CIS 6930:
Advanced Machine
Learning
Schedule: T 7th Period, R 7-8th
Periods
Location: CSE E220
Texts:
- Required: Pattern
Recognition and Machine Learning, Christopher
M. Bishop, Publisher: Springer, 2007.
- Recommended: Pattern
Classification,
Richard O. Duda, Peter E. Hart
and David G. Stork, Publisher: Wiley Interscience, second edition, 2000.
- Additional: Statistical
Learning Theory,
Vladimir
N. Vapnik, Publisher: John Wiley and Sons, New York, 1998.
- Other Material:
Notes and papers from the research literature.
Instructor:
Prof. Anand Rangarajan, CSE
E352. Phone: 352 392 1507, Fax: 352 392 1220, email: anand@cise.ufl.edu
Office hours: T
8-9th Periods and R 9th Period or
by
appointment.
Grading:
- Homeworks: 20%.
- Midterm: 40%.
- Project: 40%.
Homeworks, Projects and other Announcements
Notes:
- Prerequisites:
A familiarity with basic concepts in calculus,
linear algebra, and probability theory. A partial list of basic
requirements follows. Calculus: Differentiation, chain rule,
integration. Linear algebra: Matrix multiplication, inverse,
pseudo-inverse. Probability theory: Conditional probability, Bayes
rule, conditional expectations. While Machine Learning (CAP6610) is
obviously a useful precursor to this course, every attempt will be made
to keep this course self-contained. Still, it would be enormously
helpful if you had a good background in supervised and unsupervised
learning, density estimation and the basics of information theory.
- Homeworks/programs
will be assigned on an ad-hoc basis. If you do not
have any prior numerical computing experience, I suggest you use MATLAB
for the programs.
- The midterm wil be scheduled in the second half of
the semester (probably in early November).

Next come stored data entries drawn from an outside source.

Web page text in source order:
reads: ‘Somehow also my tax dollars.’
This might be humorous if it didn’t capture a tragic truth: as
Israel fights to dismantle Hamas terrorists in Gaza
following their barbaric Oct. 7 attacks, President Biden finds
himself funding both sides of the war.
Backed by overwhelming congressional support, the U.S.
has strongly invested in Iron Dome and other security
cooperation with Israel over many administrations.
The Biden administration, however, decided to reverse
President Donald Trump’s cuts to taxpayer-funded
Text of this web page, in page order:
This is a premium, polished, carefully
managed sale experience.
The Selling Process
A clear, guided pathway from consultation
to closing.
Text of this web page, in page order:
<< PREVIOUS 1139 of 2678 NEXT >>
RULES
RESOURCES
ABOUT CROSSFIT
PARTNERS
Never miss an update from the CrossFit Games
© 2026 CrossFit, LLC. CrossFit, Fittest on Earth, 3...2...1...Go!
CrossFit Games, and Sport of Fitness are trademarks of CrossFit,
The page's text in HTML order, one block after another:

- The project is due at the end of the semester.
Depending on
the number of students, the project will be
either in teams of two or individual.
- A
set of informal notes which will evolve with the course can
be found here.
Syllabus
- Specialized supervised learning methods such as Ada-Boost.
- Manifold learning.
- Density estimation on non-vectorial data (matrices).
- Fisher information, Fisher kernels and geodesics.
- Sampling methods and Markov Chain Monte Carlo (MCMC).